A GROUP of independent dealers in the UK have asked the country's High Court to lift government restrictions on gray market imports from Japan.
Dealers say they have already lined up support from the European Commission.
The combination of a strong pound and weak yen has created a thriving market for right-hand-drive Japanese imports. Independents say they sell some models for nearly one-third less than official dealers.
Some hot models not available to authorized distributors because of import quotas are finding their way to buyers through the gray market.
The government recently cracked down on independents by limiting the number of units of a single model that can be imported.

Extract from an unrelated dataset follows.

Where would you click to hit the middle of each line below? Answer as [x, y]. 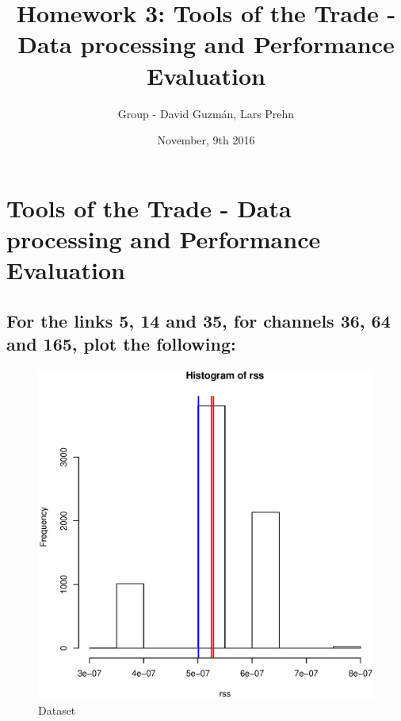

Official distributors say that gray market cars hurt their businesses and often fail to meet European emissions and safety standards.
Colt Car Co., Mitsubishi Motors' UK distributor, last week ran advertisements in UK newspapers warning buyers about gray imports. Colt said the cars do not comply with EU standards and are not covered by manufacturer warranties.
The Society of Motor Manufacturers and Traders estimates that 70,000 new and used gray market cars were imported from Japan last year.
The UK has among the highest car prices in Europe. Price differences between gray and official imports can be huge. International Motors Ltd., authorized importer of Subaru and Isuzu, says the suggested retail price for an Impreza is £28,000 ($45,600), but that gray market dealers have sold Imprezas for £20,000.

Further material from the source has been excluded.